Problem description | Look for "from" in each line of the records, and copy the lines that have it.

-------- Available data --------

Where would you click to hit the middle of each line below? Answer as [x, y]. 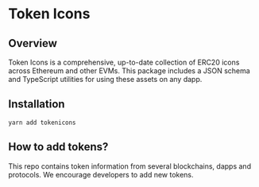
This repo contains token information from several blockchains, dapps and [130, 166]
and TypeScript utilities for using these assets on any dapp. [105, 79]
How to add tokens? [58, 147]
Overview [33, 43]
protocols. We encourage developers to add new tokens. [101, 174]
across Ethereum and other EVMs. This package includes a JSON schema [129, 71]
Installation [37, 104]
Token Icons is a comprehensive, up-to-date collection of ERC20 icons [124, 62]
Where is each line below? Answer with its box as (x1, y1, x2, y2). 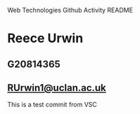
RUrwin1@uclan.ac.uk (7, 82, 107, 94)
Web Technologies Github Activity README (7, 6, 134, 14)
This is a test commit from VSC (7, 101, 97, 109)
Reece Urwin (7, 31, 84, 46)
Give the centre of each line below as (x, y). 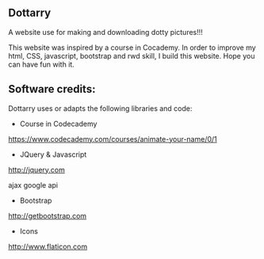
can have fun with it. (42, 64)
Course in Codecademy (58, 124)
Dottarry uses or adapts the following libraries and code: (100, 108)
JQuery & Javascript (53, 154)
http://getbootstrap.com (48, 215)
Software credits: (52, 89)
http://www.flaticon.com (48, 246)
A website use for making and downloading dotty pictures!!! (106, 32)
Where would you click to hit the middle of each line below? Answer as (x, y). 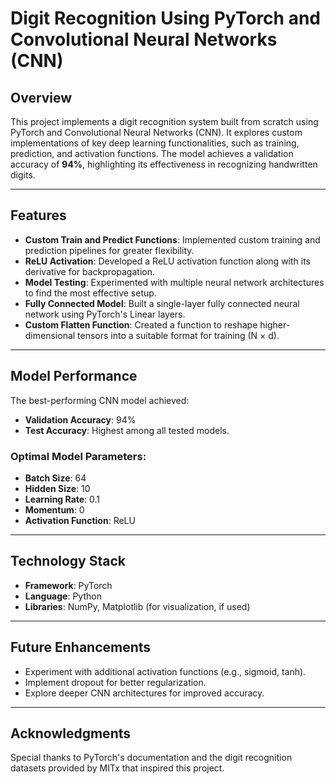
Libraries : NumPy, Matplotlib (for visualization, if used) (137, 606)
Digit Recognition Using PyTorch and (165, 18)
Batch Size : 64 (55, 478)
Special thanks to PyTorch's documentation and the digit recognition (151, 758)
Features (38, 215)
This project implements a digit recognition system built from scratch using (164, 121)
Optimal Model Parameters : (78, 456)
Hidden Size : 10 (57, 488)
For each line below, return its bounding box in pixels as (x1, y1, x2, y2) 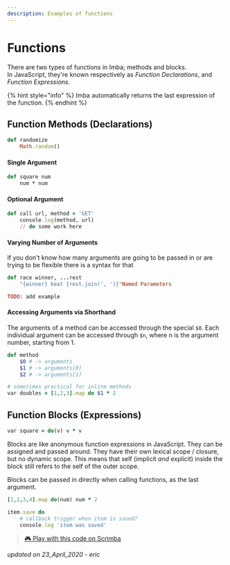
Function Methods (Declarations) (7, 118, 153, 130)
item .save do (7, 508, 45, 516)
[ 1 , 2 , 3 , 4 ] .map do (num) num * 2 (7, 496, 98, 503)
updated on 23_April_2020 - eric (7, 550, 100, 559)
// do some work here (19, 223, 82, 231)
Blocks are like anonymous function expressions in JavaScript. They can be (7, 440, 223, 448)
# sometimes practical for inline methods (7, 384, 132, 391)
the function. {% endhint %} (7, 98, 88, 107)

--------

Exercise output |
This repo contains token information from several blockchains, dapps and [130, 166]
This is a test commit from VSC (7, 101, 97, 109)
This project implements a digit recognition system built from scratch using (164, 121)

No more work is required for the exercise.